- Date: 14 October – 15 December 2014
- Location: Belgium
- Methods: Labour strike

= 2014 Belgian anti-austerity movement =

Series of protests and labor strikes in Belgium

A nationwide anti-austerity movement took place in Belgium in 2014. It consisted of multiple protests, culminating with a 24-hour labour strike. It was in protest of an austerity plan introduced by then-prime minister Charles Michel, which covered a wage freeze, an index jump, cutting of public service funding, and an increase of the retirement age from 65 to 67.

== Timeline of events ==

=== Inauguration of Michel ===
Charles Michel was inaugurated as prime minister on 11 October 2014, with his government's main goal being to reduce Belgium's national debt, which was just over 100% of GDP at the time. The proposed methods to do so were, among others, to lower taxes and raise the pension age from 65 to 67.

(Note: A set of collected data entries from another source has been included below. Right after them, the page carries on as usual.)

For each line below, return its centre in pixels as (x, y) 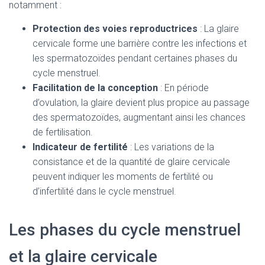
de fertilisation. (63, 132)
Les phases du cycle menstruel (125, 230)
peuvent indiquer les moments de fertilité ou (123, 177)
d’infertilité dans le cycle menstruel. (104, 191)
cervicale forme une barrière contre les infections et (140, 43)
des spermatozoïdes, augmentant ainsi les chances (139, 117)
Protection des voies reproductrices (115, 29)
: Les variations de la (171, 147)
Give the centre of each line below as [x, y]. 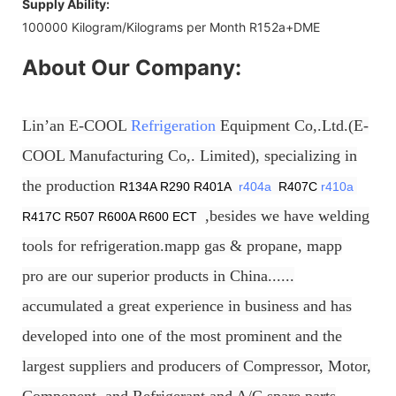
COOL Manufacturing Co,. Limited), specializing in [190, 155]
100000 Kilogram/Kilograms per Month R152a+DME [171, 27]
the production [71, 185]
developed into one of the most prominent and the [182, 335]
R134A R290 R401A [179, 186]
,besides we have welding [285, 215]
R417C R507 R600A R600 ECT [111, 216]
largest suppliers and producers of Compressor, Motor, [197, 366]
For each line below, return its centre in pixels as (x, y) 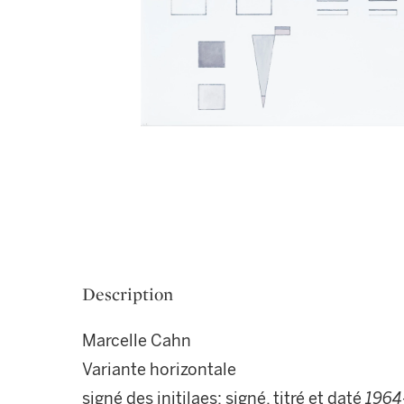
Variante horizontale (159, 370)
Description (128, 294)
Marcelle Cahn (137, 341)
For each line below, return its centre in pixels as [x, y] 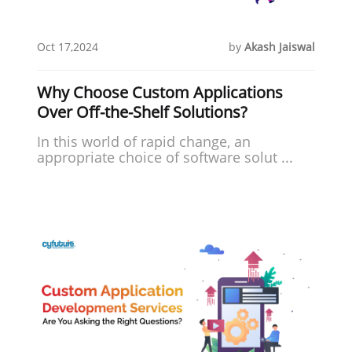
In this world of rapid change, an [144, 141]
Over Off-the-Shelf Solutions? [143, 112]
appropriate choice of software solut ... [165, 157]
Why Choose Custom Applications [160, 92]
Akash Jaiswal [279, 46]
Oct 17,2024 [68, 46]
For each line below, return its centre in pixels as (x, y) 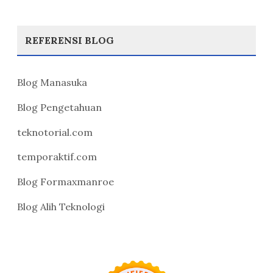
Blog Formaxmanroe (66, 182)
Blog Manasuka (52, 82)
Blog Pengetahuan (59, 107)
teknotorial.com (55, 132)
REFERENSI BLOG (69, 40)
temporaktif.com (57, 157)
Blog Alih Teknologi (61, 206)
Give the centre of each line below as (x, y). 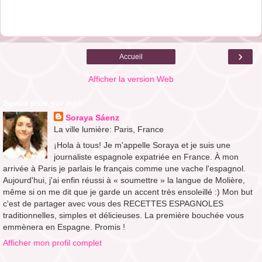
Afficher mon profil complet (52, 243)
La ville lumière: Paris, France (108, 129)
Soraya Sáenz (92, 117)
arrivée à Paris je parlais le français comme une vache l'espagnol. (124, 168)
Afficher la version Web (131, 79)
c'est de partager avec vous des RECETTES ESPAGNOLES (113, 203)
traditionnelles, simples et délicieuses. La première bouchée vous (123, 215)
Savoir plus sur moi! (43, 103)

The austerity plan was met with protests from the Socialist Party and various trade unions, with multiple protests and smaller labour strikes following the inauguration.

=== 6 November Protest ===
On 6 November 2014, between 100,000 and 120,000 workers staged a peaceful protest in Brussels against the austerity measures. Though largely peaceful, some violence did occur, resulting in 50 injuries and 30 detained. Some cars were set on fire and police officers were attacked, leading to their use of water cannons and pepper spray on protesters.

=== 15 December general strike ===
On 15 December 2014, over 100,000 workers across Belgium refused to work, heavily impacting cargo shipments and a wide variety of passenger transportation services, including almost no operational bus, tram, and Eurostar services, as well as a large amount of flight cancellations. Around 600 flights were cancelled, affecting around 50,000 passengers. The large amount of strikers and affected areas led some to attempt to force their way through the picketing, leading to at least one arrest.

Seaports located in Ghent, Zeebrugge and Antwerp were blockaded, affecting 50 cargo ships at the Port of Antwerp alone. The airspace above Belgium was closed at approximately 10pm. Businesses, schools, and some government offices across the nation, including the National Bank of Belgium, were closed due to the strike.